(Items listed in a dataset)
BEGIN

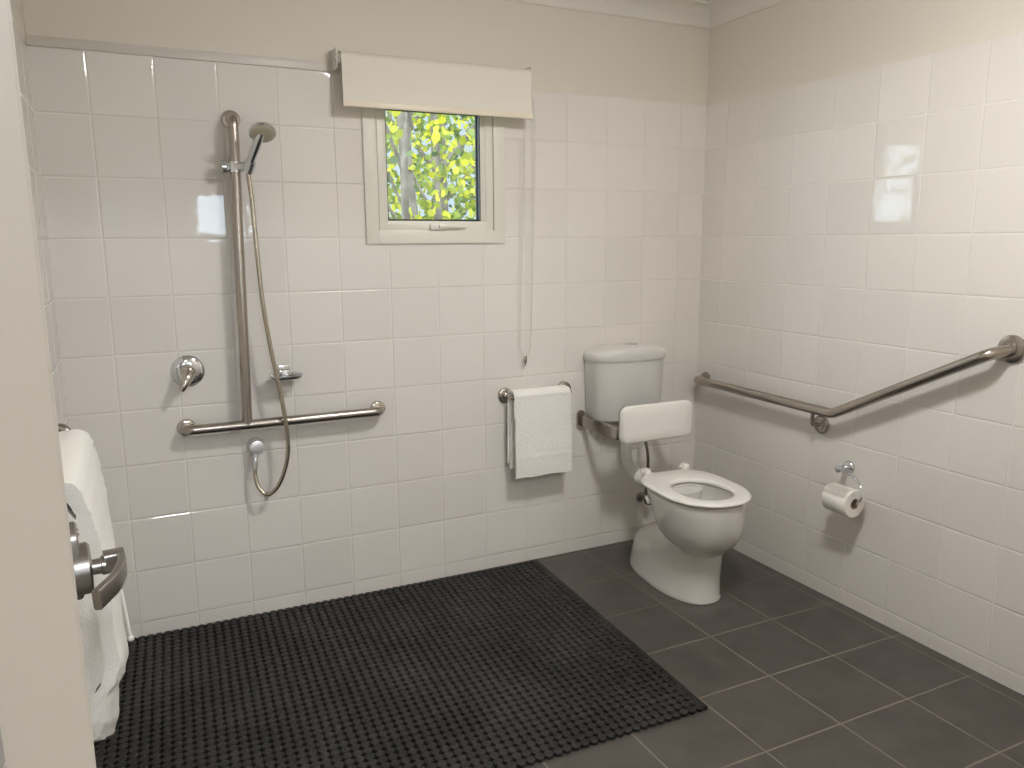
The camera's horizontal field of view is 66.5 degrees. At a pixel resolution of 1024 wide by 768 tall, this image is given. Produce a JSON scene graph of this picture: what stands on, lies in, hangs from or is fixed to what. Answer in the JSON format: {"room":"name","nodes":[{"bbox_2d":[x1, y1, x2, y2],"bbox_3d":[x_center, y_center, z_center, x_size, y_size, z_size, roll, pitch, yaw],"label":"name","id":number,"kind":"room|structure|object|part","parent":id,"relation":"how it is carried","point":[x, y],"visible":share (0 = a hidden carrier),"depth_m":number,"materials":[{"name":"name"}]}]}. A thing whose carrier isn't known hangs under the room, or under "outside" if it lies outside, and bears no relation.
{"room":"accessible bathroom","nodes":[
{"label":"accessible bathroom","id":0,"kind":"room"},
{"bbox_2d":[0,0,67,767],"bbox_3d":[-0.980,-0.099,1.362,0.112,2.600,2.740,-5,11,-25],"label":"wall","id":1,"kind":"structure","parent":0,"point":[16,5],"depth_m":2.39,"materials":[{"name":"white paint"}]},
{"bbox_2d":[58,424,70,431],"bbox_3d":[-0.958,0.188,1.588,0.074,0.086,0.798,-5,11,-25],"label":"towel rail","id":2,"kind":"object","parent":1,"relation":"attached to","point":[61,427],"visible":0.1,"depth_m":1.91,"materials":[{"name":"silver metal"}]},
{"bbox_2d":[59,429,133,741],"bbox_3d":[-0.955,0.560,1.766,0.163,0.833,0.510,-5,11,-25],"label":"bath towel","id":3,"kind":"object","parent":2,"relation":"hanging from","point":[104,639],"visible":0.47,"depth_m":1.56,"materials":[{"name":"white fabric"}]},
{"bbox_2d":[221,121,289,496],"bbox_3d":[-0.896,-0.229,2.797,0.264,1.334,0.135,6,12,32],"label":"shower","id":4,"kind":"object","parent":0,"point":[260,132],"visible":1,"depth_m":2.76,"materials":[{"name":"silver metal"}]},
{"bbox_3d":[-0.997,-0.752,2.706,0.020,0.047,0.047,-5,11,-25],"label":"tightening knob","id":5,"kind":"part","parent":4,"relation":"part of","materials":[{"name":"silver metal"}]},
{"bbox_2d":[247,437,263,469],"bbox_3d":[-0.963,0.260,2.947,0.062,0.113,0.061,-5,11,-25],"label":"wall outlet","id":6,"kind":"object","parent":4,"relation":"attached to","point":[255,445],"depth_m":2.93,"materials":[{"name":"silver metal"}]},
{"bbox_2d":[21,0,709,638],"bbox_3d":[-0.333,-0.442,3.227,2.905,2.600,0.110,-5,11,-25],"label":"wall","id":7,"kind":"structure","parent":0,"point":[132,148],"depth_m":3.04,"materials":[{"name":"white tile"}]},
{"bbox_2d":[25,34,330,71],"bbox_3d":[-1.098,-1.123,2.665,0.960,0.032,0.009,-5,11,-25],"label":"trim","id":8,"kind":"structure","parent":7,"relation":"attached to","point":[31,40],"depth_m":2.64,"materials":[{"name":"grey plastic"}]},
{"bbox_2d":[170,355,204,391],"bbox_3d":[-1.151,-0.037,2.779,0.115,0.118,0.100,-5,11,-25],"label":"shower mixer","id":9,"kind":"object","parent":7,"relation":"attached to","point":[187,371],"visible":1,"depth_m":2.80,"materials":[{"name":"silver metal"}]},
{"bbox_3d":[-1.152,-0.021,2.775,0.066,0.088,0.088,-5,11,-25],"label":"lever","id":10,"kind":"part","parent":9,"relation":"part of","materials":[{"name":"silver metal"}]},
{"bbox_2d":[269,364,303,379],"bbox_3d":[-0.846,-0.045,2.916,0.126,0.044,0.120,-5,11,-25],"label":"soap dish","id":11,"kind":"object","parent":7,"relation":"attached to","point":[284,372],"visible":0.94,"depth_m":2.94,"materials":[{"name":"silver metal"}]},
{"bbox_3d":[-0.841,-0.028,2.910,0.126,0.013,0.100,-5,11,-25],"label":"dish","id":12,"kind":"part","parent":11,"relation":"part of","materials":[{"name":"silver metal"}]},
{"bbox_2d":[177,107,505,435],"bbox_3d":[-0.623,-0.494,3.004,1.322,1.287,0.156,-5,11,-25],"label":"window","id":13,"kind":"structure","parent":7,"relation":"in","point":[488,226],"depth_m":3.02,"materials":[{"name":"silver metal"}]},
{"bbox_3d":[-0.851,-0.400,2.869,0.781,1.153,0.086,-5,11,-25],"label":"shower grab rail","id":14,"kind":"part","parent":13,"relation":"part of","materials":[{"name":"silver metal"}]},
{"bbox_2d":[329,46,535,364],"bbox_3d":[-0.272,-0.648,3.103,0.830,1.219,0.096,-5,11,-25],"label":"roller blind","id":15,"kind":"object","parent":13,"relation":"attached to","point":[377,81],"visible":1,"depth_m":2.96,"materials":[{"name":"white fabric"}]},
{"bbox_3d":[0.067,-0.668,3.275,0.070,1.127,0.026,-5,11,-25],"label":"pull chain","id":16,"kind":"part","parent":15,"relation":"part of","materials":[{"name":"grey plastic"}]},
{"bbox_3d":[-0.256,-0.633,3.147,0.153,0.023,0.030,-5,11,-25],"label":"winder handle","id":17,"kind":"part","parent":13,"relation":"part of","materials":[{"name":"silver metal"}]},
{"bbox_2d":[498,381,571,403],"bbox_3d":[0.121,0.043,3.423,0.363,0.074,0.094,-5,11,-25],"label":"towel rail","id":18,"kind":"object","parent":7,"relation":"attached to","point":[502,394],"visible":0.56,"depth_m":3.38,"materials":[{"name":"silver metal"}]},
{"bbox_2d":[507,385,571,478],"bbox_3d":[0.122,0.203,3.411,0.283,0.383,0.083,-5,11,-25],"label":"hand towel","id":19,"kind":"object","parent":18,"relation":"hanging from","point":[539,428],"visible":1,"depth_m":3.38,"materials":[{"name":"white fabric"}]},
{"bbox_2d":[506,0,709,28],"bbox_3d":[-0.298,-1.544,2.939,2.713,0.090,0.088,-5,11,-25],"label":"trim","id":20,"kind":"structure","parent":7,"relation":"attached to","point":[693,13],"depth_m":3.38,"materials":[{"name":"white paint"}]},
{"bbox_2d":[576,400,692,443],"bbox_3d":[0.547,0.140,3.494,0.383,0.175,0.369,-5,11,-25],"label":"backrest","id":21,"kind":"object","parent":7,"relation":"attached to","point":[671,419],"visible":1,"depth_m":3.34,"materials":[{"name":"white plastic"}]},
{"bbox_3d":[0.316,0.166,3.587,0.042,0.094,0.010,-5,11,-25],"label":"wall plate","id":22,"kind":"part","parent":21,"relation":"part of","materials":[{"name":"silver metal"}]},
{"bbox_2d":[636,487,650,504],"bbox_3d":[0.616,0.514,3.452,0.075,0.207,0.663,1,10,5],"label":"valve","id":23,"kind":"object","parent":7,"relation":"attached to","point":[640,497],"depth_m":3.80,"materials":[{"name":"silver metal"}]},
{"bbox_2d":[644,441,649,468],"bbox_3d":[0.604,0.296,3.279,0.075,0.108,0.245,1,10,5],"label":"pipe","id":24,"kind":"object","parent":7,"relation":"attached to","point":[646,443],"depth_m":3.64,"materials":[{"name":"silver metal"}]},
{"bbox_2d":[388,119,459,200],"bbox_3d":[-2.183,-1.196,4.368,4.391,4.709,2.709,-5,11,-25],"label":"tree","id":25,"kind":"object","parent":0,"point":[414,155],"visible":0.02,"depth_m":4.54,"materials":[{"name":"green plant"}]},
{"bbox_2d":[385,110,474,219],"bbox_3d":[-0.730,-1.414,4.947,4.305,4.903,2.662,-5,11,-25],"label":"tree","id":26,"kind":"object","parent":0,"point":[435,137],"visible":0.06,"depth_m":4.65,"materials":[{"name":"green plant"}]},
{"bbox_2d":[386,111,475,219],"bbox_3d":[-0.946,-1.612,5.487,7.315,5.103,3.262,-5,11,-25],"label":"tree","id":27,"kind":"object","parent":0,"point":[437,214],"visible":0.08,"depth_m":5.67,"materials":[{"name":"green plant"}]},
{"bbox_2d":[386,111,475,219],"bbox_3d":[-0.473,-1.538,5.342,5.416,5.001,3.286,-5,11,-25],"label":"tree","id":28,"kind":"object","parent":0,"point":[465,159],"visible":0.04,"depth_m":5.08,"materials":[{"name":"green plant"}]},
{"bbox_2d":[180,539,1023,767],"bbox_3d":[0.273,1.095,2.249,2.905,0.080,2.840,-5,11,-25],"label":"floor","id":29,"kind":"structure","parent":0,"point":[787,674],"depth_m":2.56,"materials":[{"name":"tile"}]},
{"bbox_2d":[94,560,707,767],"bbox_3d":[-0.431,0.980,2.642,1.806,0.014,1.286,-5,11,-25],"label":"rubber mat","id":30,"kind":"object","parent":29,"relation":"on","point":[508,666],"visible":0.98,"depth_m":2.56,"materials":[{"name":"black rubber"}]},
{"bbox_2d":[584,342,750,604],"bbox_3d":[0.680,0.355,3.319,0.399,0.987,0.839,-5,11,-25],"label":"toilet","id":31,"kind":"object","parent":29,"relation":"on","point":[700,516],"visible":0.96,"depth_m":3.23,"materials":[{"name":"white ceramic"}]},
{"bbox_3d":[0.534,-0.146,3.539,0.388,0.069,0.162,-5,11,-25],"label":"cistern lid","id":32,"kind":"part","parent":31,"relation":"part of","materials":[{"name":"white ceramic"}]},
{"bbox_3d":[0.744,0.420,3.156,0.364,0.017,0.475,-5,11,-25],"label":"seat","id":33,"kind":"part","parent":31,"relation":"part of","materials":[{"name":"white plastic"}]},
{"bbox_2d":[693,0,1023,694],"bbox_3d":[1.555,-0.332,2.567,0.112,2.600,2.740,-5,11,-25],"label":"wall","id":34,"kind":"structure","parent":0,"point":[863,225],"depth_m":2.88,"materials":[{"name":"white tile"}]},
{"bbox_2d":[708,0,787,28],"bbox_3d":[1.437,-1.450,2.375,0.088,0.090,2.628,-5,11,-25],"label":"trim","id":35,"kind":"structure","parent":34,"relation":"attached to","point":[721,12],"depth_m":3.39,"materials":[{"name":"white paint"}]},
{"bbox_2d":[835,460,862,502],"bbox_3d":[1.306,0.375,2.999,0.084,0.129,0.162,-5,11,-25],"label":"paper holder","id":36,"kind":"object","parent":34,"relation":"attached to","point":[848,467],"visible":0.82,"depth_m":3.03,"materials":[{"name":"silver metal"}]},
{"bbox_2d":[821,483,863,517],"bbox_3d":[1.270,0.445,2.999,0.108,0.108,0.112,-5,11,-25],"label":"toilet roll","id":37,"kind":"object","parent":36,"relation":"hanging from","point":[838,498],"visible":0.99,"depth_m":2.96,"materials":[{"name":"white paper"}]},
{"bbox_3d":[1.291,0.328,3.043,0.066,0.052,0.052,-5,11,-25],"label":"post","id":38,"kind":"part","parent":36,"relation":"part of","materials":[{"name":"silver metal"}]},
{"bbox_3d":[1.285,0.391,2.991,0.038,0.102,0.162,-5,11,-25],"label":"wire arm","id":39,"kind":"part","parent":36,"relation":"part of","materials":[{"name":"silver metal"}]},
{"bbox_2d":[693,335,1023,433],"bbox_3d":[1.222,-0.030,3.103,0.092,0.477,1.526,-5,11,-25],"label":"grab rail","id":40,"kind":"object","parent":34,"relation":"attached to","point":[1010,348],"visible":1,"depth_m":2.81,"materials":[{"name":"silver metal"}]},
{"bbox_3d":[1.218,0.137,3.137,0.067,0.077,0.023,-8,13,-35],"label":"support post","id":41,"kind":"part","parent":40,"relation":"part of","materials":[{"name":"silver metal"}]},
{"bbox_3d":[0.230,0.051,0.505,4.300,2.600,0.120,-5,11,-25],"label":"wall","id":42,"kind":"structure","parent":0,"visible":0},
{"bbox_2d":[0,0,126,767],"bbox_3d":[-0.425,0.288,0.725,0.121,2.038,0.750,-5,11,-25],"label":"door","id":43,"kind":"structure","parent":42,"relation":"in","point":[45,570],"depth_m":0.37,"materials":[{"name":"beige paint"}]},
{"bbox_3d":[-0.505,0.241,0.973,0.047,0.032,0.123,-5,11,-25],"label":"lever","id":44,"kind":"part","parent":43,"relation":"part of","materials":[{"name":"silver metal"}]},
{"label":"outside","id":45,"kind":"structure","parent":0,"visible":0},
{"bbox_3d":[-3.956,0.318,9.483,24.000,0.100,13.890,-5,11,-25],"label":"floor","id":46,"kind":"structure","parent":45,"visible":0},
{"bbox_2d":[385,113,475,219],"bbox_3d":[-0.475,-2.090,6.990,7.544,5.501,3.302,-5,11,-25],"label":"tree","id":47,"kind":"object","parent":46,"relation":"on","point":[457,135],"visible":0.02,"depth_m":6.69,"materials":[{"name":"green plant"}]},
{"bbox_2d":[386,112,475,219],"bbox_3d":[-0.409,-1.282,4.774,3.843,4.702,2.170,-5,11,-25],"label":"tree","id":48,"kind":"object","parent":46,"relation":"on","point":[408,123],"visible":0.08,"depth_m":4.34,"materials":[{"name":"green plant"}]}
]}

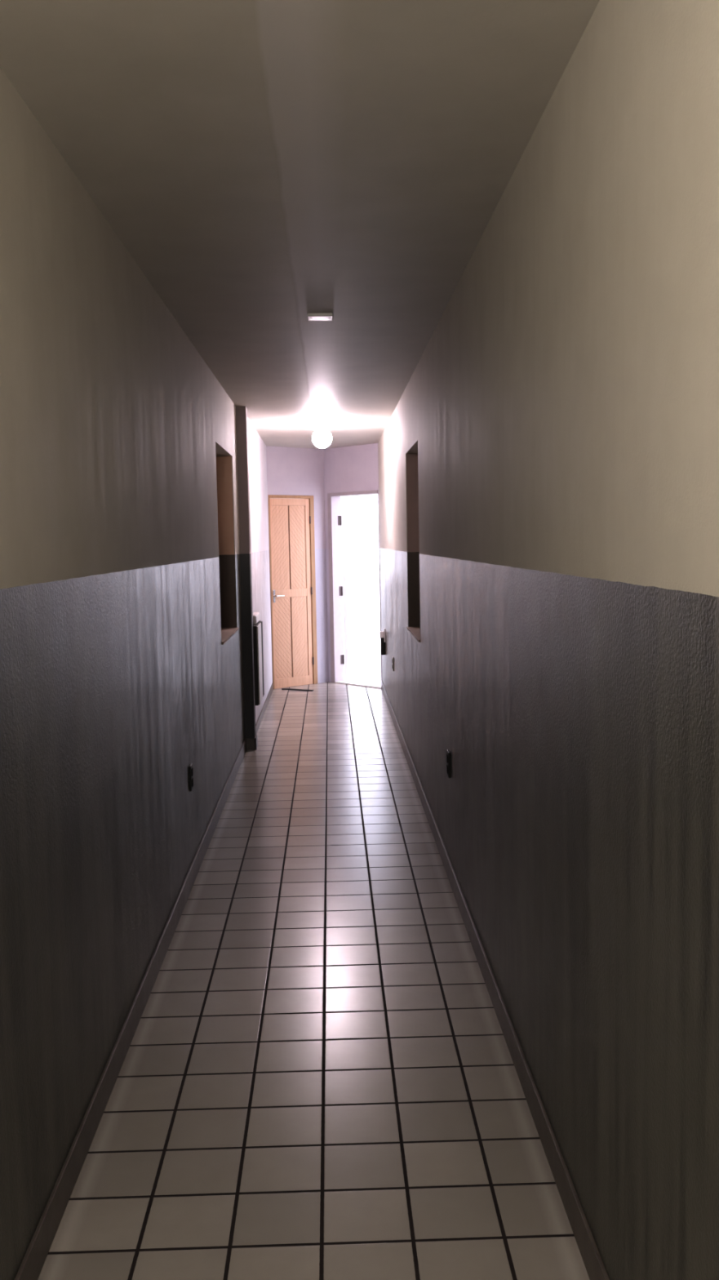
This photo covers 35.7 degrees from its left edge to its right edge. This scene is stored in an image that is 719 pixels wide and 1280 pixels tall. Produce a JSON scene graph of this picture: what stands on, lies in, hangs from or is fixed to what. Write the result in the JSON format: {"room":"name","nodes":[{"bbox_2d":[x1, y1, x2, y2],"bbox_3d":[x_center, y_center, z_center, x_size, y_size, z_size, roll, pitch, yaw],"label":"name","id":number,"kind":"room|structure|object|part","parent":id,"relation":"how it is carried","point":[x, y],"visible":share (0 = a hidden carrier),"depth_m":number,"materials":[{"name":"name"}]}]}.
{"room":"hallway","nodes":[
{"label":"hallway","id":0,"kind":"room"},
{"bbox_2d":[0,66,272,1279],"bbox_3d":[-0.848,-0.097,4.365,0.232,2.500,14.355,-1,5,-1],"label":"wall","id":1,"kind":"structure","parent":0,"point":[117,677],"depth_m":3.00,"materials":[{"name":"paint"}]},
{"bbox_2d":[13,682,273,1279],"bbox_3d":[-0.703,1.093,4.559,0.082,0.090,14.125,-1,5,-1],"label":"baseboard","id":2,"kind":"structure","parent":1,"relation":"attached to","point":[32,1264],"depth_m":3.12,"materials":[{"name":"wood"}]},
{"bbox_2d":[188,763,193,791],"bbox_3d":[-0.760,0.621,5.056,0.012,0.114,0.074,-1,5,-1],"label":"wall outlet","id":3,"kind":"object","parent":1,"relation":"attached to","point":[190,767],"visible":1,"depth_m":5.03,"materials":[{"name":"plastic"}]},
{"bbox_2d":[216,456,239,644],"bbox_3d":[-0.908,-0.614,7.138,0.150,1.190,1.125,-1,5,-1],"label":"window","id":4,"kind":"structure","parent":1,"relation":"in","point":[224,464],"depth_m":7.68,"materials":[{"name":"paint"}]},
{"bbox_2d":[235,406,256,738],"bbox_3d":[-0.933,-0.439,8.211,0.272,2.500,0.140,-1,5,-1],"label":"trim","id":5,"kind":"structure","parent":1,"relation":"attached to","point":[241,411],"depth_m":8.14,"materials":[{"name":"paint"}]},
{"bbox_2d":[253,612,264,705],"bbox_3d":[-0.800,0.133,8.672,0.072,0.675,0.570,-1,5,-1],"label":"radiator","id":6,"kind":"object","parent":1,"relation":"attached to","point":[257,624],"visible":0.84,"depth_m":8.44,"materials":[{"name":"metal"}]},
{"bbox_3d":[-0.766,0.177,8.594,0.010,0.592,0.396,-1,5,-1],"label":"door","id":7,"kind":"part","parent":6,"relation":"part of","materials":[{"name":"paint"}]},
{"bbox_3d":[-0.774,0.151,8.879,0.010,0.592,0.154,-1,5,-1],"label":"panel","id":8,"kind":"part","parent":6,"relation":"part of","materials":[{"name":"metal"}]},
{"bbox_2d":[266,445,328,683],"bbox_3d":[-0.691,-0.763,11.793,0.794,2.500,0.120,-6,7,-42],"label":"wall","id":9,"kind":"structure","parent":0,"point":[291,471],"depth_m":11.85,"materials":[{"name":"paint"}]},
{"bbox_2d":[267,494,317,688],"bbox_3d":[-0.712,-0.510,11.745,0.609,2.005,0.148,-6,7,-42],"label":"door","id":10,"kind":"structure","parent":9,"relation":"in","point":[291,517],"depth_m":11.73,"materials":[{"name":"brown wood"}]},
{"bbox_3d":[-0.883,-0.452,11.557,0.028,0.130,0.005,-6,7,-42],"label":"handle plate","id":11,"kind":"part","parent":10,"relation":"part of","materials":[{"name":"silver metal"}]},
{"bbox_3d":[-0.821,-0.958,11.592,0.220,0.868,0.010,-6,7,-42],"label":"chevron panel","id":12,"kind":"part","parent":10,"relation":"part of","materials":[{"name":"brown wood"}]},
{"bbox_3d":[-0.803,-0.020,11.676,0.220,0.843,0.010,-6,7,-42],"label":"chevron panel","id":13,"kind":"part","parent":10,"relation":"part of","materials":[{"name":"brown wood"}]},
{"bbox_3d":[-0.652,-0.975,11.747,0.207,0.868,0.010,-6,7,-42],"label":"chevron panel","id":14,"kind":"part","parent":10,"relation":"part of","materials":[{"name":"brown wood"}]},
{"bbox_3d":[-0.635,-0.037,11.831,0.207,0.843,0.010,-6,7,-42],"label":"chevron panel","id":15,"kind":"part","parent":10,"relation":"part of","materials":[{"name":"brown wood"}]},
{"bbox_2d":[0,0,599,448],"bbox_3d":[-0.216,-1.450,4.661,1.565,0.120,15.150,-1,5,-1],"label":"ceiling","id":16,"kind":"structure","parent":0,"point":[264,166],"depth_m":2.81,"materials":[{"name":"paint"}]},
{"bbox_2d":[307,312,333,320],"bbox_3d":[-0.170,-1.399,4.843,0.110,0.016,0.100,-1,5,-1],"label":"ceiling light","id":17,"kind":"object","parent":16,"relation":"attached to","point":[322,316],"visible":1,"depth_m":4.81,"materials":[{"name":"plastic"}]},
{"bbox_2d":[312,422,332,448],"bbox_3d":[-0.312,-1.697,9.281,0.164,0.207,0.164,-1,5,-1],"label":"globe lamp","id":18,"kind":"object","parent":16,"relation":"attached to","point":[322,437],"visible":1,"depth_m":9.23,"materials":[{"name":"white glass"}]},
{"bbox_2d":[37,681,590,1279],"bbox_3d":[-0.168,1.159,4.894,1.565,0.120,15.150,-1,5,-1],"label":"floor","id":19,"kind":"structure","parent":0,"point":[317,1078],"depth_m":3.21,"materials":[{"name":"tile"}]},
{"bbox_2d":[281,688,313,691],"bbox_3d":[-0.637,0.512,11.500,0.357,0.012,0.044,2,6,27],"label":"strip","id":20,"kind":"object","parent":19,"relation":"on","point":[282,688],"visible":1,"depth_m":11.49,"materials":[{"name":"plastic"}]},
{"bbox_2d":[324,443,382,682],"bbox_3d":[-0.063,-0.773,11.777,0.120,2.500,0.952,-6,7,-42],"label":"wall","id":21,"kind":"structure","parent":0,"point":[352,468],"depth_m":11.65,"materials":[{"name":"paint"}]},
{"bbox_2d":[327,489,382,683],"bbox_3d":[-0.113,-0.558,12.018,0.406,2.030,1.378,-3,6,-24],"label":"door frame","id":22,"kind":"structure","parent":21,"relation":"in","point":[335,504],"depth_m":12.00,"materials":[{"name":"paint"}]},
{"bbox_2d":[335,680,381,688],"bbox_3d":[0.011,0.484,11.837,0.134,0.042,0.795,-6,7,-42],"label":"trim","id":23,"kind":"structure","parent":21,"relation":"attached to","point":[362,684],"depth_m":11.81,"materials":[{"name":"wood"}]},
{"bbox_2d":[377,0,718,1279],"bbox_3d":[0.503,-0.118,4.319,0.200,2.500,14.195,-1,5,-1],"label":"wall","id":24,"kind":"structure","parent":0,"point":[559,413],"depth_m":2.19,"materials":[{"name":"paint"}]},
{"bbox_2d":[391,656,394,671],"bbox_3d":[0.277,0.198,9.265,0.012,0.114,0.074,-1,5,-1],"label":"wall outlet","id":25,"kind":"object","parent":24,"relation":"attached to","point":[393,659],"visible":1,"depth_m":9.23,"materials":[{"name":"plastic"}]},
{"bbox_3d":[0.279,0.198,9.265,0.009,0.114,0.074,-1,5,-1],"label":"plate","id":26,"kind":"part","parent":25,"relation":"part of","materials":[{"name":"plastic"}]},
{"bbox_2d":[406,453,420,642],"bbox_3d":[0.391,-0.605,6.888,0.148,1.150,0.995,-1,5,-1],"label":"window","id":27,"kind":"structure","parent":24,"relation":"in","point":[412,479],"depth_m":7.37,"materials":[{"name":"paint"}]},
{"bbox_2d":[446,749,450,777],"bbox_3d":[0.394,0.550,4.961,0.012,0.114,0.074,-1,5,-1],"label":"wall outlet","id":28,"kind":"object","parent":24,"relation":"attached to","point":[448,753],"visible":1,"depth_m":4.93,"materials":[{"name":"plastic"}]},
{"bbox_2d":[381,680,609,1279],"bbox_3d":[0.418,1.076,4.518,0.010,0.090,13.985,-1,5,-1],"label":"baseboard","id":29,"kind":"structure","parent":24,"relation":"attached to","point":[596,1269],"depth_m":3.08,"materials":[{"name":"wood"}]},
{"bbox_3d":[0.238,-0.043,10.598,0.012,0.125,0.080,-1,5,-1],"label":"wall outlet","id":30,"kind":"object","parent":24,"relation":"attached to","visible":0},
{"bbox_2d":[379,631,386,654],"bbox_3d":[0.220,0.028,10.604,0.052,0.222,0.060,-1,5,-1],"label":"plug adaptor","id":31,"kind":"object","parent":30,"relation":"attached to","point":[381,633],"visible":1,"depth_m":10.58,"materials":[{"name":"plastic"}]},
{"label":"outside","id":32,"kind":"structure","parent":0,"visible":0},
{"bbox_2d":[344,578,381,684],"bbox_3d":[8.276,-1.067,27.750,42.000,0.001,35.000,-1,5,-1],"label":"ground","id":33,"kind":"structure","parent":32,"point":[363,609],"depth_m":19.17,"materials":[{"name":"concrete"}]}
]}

END

ABOUT THIS TASK:
Return, from the entries, each line that holds "dish".

RESPONSE FOR THIS EXERCISE:
{"bbox_2d":[269,364,303,379],"bbox_3d":[-0.846,-0.045,2.916,0.126,0.044,0.120,-5,11,-25],"label":"soap dish","id":11,"kind":"object","parent":7,"relation":"attached to","point":[284,372],"visible":0.94,"depth_m":2.94,"materials":[{"name":"silver metal"}]},
{"bbox_3d":[-0.841,-0.028,2.910,0.126,0.013,0.100,-5,11,-25],"label":"dish","id":12,"kind":"part","parent":11,"relation":"part of","materials":[{"name":"silver metal"}]},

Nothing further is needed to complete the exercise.